On a 75th anniversary

May 5, 2020

This week sees the 75th anniversary of the end of the Second World War, and commemorations somewhat muted under current circumstances. I have to say, I’m in two minds about this.

I wouldn’t be here if it weren’t for the war, my father’s two years in Siberia ending in his joining the Anders army, coming to England where he eventually met our mother… his war was a horrific experience of destruction, starvation and disease which separated his family in different directions, and he never got to return home and see his parents again.

I shall be glad that the celebrations in the UK will be muted. We’ve heard enough nonsense about the famous ‘Dunkirk spirit’ and surviving ‘the Blitz’ in connection with the current virus pandemic, from all sorts of idiots who weren’t even alive in the war. My mother was a schoolgirl, and her memories of those awful years were rather different: knitting gloves and scarves for sailors in the Arctic convoys rather than getting an education, and a father who was very frightened as Germans flew over their peaceful bit of the Yorkshire countryside on the way to bomb the hell out of the docks in Hull…

And yet, even more strongly, at a time like this I feel that the ending of that war must not go unremembered. It was fascism that was defeated, an ideology that triaged people into human and non-human prior to extermination, an ideology that subjugated and enslaved humans to a war machine. I carry no brief for Stalin and Soviet communism, but we are not aware in our comfortable West that without the immense sacrifices of the Soviet Union, the war may well not have been won. And the post-War short-sightedness of Western leaders soon plunged us into the Cold War, a mistake that some of our current ‘leaders’ are apparently eager to ape in their posturing towards China at present.

One aspect of George Orwell’s great novel Nineteen Eighty-four which is often overlooked is his notion of the three world power blocs being constantly at war. That has always been the case and is still going on, if you look closely enough at those parts of the world which slip out of the news bulletins because of the lack of entertainment value: the major powers are fighting proxy wars all over the planet and thousands of innocent people are being killed every year. This supports capitalism’s immensely profitable arms industries, as well as allowing nations to attempt to corner the market in various natural resources which may be in short supply…
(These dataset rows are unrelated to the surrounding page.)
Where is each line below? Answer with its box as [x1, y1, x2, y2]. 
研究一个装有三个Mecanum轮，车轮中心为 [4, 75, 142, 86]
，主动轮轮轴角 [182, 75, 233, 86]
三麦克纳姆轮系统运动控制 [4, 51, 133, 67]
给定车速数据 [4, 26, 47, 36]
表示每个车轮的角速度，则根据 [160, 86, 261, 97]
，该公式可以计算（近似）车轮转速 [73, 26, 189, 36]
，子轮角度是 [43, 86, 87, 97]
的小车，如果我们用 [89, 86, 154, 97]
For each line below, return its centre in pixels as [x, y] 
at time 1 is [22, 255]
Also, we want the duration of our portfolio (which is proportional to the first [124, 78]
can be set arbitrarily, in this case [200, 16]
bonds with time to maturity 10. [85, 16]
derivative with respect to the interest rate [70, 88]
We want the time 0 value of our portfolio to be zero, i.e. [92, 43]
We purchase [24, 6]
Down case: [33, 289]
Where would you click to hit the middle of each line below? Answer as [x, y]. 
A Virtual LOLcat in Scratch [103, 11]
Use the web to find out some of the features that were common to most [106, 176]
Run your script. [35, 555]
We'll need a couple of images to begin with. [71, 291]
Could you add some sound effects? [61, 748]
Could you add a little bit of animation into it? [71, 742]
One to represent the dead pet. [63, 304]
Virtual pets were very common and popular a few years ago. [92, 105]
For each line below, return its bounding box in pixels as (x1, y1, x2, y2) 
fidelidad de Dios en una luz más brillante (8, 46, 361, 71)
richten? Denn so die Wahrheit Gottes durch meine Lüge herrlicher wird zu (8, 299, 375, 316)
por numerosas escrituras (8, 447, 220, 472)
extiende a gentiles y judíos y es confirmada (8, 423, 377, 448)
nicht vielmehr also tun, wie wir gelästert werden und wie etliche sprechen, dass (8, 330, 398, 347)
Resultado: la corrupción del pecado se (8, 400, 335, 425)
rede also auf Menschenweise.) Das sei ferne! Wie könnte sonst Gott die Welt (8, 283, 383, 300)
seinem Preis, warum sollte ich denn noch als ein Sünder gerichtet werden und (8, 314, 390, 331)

Where I’m heading with this is the notion that a lot of us so-called thinkers and intellectuals, particularly in the “free” West, have the idea that we are so much more liberal, tolerant, civilised nowadays, and that therefore the horrors of the past are safely locked away in the history books. We delude ourselves. Capitalism embeds competition and sees no higher cause; collaboration and co-operation removes profits and cannot be allowed. So those organisations which aim to foster international collaboration are emasculated and underfunded – the WHO, the UN – or vilified – the EU.
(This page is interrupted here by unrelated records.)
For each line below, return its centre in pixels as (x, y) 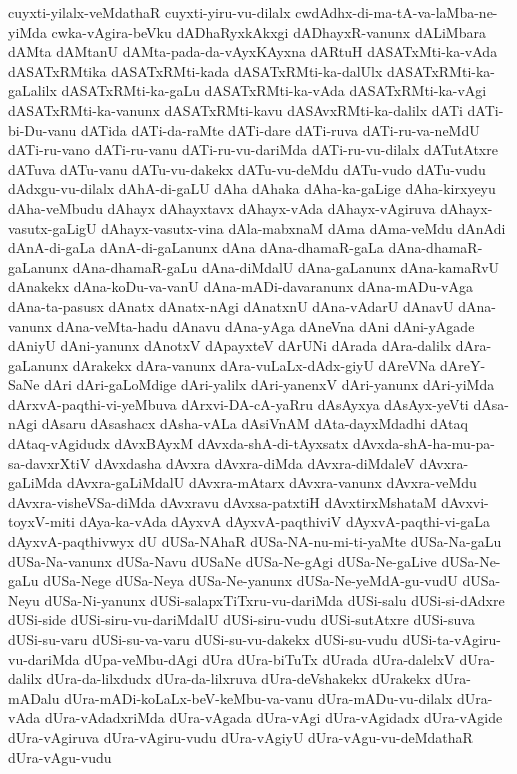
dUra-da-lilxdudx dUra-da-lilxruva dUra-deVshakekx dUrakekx (238, 678)
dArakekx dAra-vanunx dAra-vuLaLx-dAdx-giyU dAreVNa (254, 364)
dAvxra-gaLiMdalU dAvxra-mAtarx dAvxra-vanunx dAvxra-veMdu (271, 482)
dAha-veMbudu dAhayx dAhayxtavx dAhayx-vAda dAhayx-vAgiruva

Human memories are short: the survivors of the last war are dying out. And history has a way of repeating itself if we are not careful. I cannot help thinking that we are actually living in rather dark times.
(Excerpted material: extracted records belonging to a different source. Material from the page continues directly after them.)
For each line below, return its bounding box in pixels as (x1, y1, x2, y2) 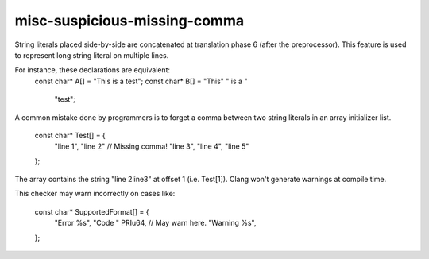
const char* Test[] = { (34, 130, 106, 140)
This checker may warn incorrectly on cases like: (14, 189, 176, 199)
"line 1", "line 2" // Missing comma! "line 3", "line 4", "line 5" (54, 141, 249, 151)
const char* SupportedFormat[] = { (34, 207, 150, 216)
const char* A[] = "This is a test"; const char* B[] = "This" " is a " (34, 76, 248, 86)
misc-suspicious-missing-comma (14, 12, 245, 29)
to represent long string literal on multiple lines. (14, 50, 169, 60)
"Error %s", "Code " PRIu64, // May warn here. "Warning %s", (54, 218, 257, 228)

4 Responses to “On a 75th anniversary”

  1. cooperatoby Says:

    Excellent thoughts. Remebrance Day yesterday here in the Netherlands was thoughtful and poetic, quite different from the militarism of the British version in November (but then that has some justice since Britain was fighting while the Netherlands was occupied). Truus put her 75th anniversary houghts together at http://www.museumperronoost.nl/blog/


  2. litgaz Says:

    It was Troos’ piece that came up in facebook that prompted me to write, though I’m afraid the Dutch defeated me and facebook seems to have tweaked its translator so it doesn’t work any more… There were several occasions over the years when my father was a guest at various commemorations in the Arnhem area, and it was very moving how the local people remembered and valued the (admittedly fruitless) efforts of the Polish paratroopers. I still have the medals the Dutch government awarded him (and his comrades).


    • cooperatoby Says:

      Amazing – a Polish paratrooper! They have just shown ‘A Bridge Too Far’ on telly here. I asume you’ve been to the memorial at Oosterbeek (I haven’t I have to say).
      Google Translate should sort out Truus’s article for you (we could clarify anything it can’t cope with).


      • litgaz Says:

        Yes, been to Oosterbeek, and also to see the monument in Driel, which is the village nearest where the paratroops landed (a lot of them actually in the river)…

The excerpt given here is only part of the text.